[Task] Pull each line containing "that" from the data.

═══ Source data

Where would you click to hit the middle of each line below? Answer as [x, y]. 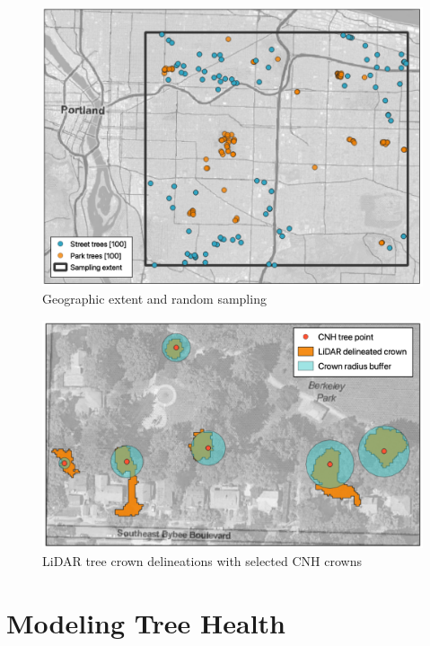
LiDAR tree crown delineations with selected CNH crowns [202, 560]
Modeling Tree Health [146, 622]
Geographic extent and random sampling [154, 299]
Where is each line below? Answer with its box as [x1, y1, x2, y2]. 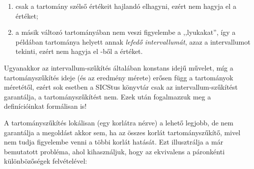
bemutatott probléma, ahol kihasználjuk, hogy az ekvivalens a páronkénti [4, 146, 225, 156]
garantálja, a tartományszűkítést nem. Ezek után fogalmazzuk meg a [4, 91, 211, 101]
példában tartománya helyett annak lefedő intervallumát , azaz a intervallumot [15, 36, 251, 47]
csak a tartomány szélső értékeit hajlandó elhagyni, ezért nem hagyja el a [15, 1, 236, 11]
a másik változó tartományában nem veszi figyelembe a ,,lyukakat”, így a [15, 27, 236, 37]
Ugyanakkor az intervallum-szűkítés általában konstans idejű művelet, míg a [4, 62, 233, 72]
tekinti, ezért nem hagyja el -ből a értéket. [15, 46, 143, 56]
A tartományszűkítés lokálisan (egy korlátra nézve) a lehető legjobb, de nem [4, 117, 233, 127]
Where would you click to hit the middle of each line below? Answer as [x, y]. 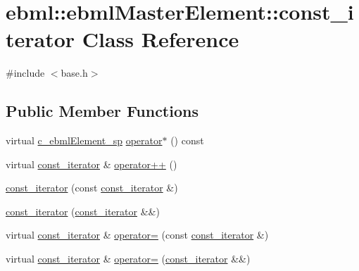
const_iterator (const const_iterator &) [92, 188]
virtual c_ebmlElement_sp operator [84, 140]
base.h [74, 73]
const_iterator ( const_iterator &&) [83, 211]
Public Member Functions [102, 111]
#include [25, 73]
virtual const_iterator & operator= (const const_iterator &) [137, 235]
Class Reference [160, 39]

══════
═══ Source data

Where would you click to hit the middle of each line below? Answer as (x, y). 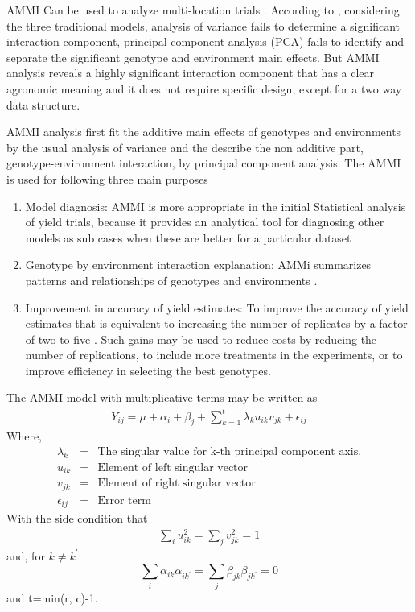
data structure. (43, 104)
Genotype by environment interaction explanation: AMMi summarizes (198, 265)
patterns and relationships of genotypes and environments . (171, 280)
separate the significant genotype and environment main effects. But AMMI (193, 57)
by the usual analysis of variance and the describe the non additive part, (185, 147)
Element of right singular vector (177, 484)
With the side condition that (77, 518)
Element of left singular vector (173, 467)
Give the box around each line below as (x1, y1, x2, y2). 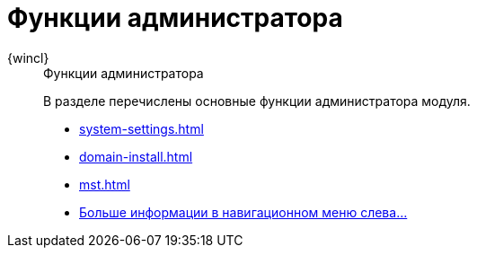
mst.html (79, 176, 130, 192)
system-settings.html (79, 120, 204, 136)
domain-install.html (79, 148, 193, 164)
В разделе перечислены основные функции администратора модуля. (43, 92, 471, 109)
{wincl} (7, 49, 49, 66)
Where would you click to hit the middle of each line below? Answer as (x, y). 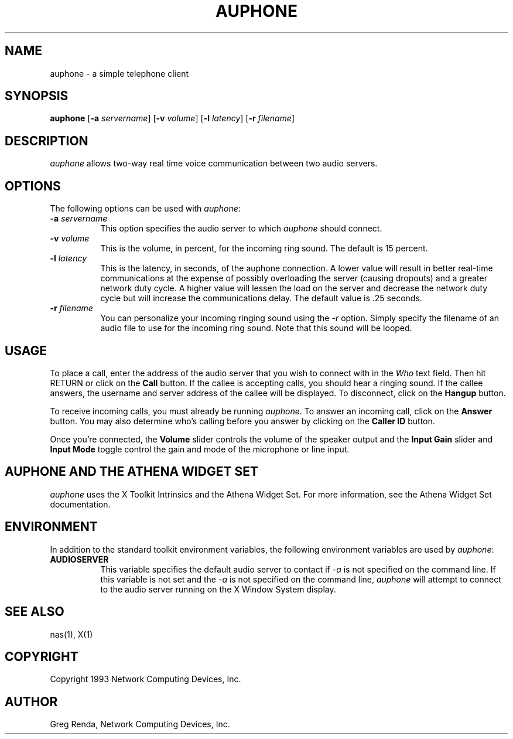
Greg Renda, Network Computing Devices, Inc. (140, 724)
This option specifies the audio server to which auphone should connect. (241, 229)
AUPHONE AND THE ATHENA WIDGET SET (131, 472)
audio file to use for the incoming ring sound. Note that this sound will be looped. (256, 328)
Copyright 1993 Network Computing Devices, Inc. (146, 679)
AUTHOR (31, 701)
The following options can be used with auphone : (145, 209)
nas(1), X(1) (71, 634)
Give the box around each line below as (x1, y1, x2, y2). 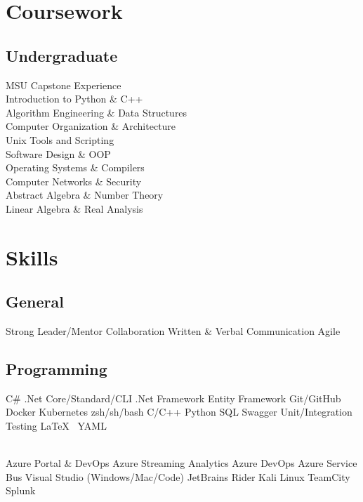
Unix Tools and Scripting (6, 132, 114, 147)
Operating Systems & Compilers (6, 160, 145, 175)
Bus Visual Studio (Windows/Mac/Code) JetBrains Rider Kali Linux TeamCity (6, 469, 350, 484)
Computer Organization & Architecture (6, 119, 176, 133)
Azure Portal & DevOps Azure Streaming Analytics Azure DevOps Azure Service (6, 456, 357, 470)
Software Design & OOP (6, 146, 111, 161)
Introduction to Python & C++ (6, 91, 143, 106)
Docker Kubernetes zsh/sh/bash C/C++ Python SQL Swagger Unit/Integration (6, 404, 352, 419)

══════
═══ Source data

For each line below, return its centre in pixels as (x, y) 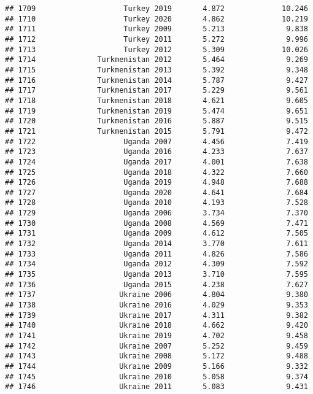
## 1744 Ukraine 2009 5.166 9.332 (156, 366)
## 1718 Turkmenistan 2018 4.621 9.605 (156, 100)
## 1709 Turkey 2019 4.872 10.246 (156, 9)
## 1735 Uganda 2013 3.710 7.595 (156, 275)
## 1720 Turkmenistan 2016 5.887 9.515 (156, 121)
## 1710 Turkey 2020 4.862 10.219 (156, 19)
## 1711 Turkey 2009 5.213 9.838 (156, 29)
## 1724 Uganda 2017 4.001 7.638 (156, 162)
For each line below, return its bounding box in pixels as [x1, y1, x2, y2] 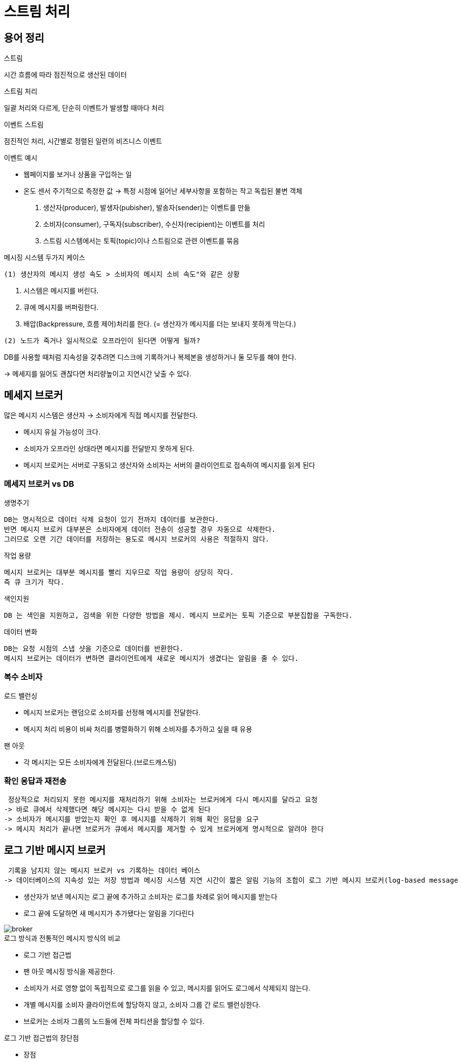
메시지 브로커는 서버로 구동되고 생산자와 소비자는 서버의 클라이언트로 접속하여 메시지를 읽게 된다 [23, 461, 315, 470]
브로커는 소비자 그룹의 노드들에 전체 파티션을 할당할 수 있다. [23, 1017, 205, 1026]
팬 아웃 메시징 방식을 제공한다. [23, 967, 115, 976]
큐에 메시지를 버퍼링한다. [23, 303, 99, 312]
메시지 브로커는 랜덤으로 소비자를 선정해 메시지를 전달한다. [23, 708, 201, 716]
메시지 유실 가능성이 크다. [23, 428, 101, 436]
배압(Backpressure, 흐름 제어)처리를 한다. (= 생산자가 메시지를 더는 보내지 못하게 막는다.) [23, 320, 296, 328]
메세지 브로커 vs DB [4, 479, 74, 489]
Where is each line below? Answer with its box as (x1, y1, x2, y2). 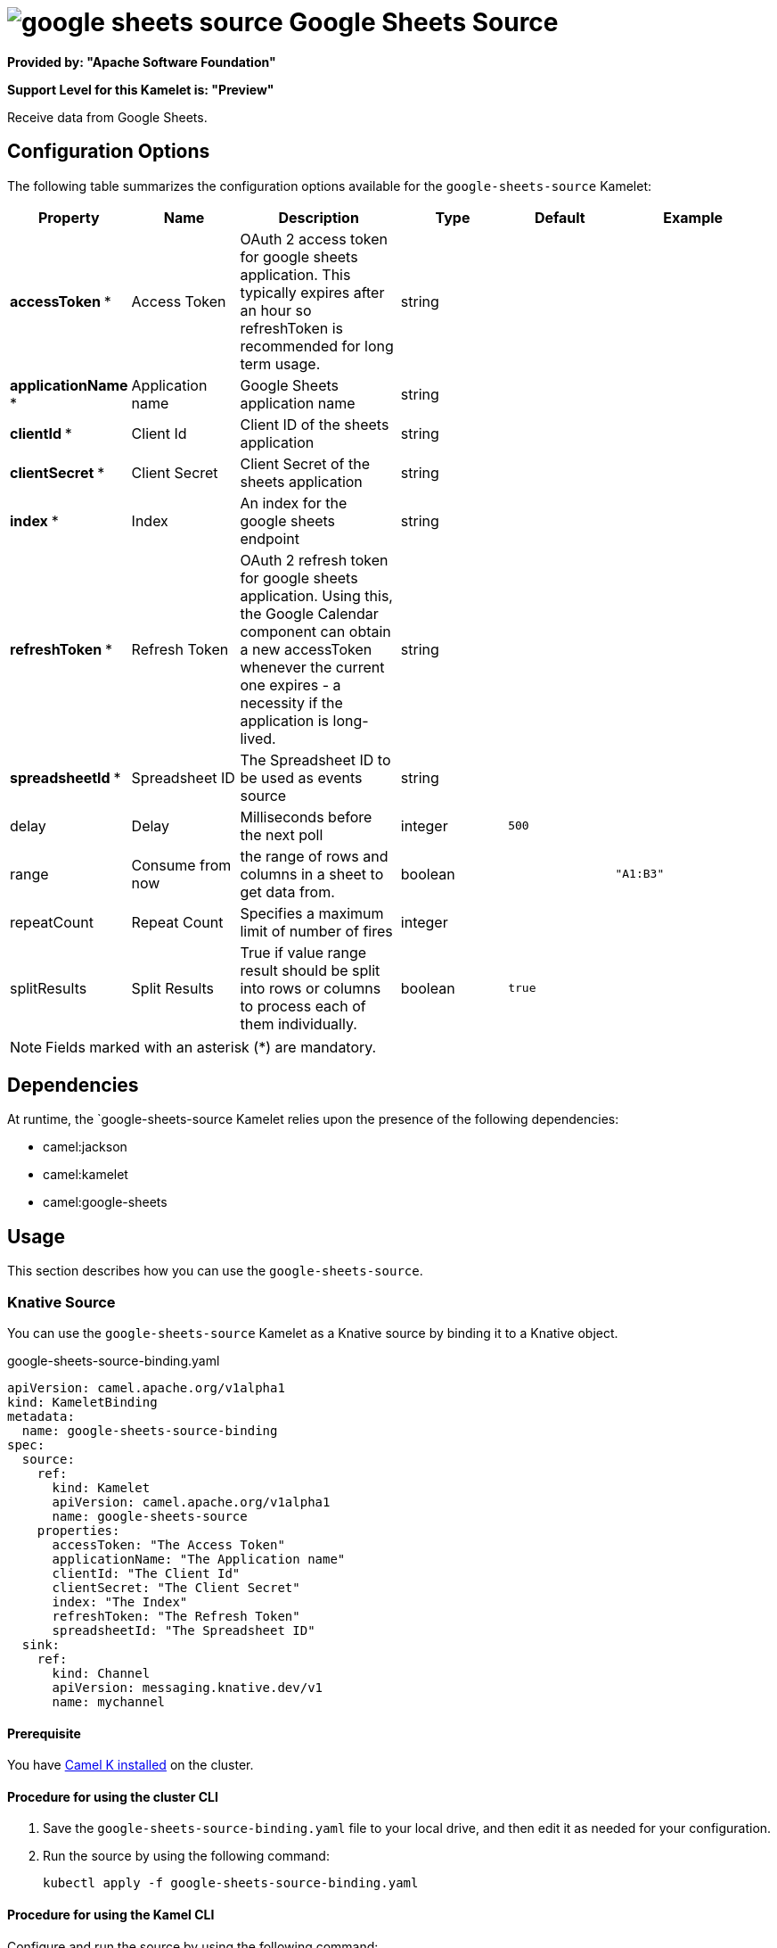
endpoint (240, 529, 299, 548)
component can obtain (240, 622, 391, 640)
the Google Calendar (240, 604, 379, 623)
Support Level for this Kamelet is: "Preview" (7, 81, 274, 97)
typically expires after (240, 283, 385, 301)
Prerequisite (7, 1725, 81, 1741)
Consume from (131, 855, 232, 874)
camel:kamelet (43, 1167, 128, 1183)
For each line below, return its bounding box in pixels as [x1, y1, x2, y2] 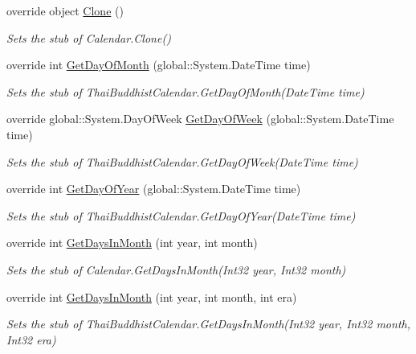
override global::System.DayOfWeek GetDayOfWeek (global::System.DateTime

══════

[Response below]
With the side condition that (77, 518)
audio file to use for the incoming ring sound. Note that this sound will be looped. (256, 328)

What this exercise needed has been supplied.